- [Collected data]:
▶

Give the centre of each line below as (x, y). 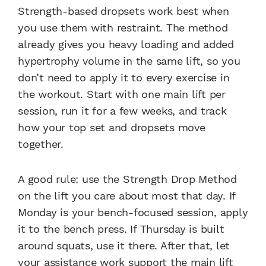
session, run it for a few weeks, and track (122, 111)
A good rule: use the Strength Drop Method (127, 179)
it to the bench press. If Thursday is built (121, 229)
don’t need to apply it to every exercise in (124, 78)
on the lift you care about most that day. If (126, 195)
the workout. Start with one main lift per (122, 94)
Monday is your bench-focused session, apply (133, 212)
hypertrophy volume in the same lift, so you (129, 61)
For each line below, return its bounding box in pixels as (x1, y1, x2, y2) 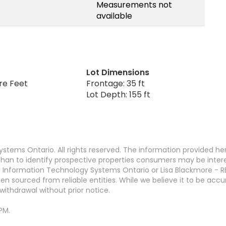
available (96, 10, 132, 22)
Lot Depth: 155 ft (86, 88, 151, 100)
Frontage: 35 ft (86, 77, 145, 89)
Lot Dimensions (86, 66, 150, 78)
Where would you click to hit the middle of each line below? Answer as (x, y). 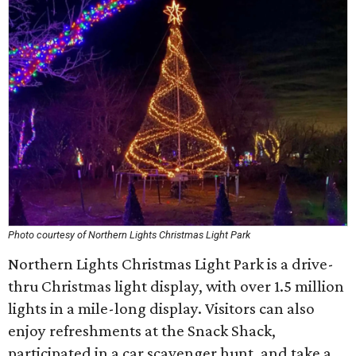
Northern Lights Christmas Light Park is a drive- (171, 264)
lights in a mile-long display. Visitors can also (161, 308)
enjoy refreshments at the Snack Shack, (142, 331)
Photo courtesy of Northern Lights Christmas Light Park (129, 235)
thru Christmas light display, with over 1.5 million (176, 286)
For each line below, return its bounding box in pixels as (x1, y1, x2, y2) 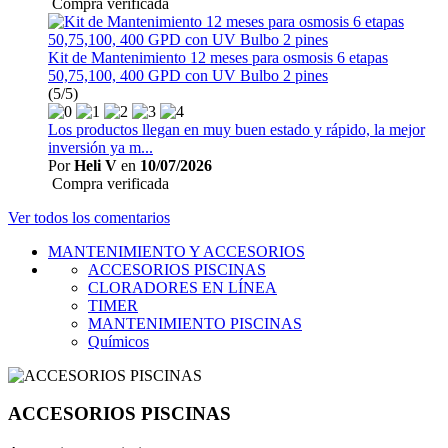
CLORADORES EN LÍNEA (88, 278, 277, 296)
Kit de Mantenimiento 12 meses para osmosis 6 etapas (48, 48, 388, 66)
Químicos (88, 332, 149, 350)
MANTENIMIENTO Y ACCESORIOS (48, 242, 305, 260)
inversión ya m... (48, 138, 153, 156)
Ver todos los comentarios (8, 208, 170, 226)
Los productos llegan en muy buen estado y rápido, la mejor (48, 120, 425, 138)
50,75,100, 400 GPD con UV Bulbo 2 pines (48, 66, 328, 84)
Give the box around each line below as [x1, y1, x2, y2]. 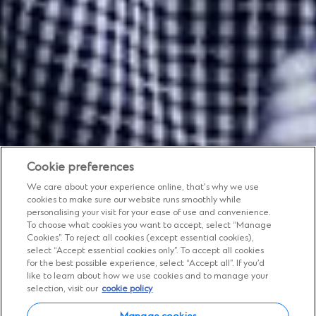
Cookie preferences [27, 160, 135, 174]
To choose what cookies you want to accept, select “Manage [27, 220, 272, 231]
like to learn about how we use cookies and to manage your [27, 271, 269, 281]
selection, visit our [27, 284, 99, 294]
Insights [17, 245, 56, 260]
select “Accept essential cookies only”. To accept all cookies [27, 245, 265, 256]
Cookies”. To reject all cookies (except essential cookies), [27, 233, 255, 243]
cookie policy [102, 284, 153, 294]
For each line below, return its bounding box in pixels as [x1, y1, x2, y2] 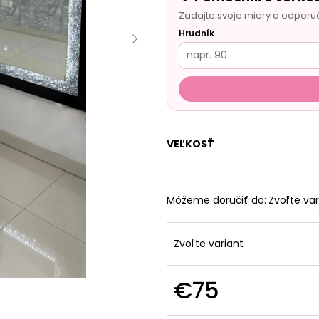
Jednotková [173, 300, 231, 315]
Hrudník [179, 26, 214, 39]
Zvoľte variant [174, 236, 244, 251]
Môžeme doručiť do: [167, 192, 266, 207]
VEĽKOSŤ [167, 136, 214, 151]
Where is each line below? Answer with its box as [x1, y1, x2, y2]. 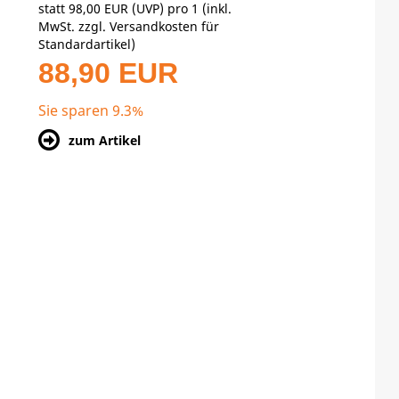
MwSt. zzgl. [38, 17, 110, 35]
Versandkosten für [110, 17, 220, 35]
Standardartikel [38, 35, 132, 53]
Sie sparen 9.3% [38, 100, 144, 120]
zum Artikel [69, 131, 142, 149]
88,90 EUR [38, 56, 179, 89]
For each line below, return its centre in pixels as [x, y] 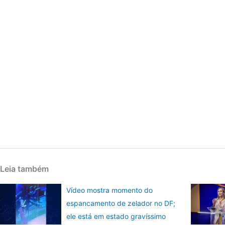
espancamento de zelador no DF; [121, 203]
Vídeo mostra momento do [110, 190]
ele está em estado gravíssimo [116, 216]
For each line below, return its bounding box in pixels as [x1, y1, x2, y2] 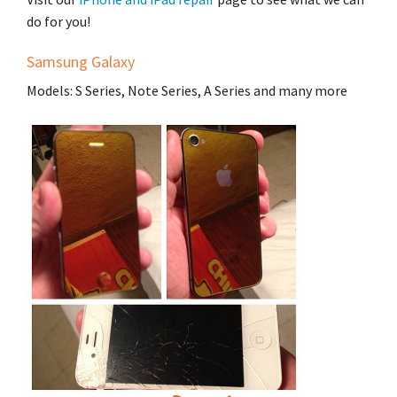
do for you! [27, 12, 90, 31]
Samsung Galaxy [27, 51, 135, 73]
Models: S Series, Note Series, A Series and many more [27, 82, 347, 100]

◀

- [TASK GOAL]: What are the lines above that hold the string "estado"? Copy them.

- [RESULT OF THIS EXERCISE]:
Los productos llegan en muy buen estado y rápido, la mejor (48, 120, 425, 138)
ele está em estado gravíssimo [116, 216]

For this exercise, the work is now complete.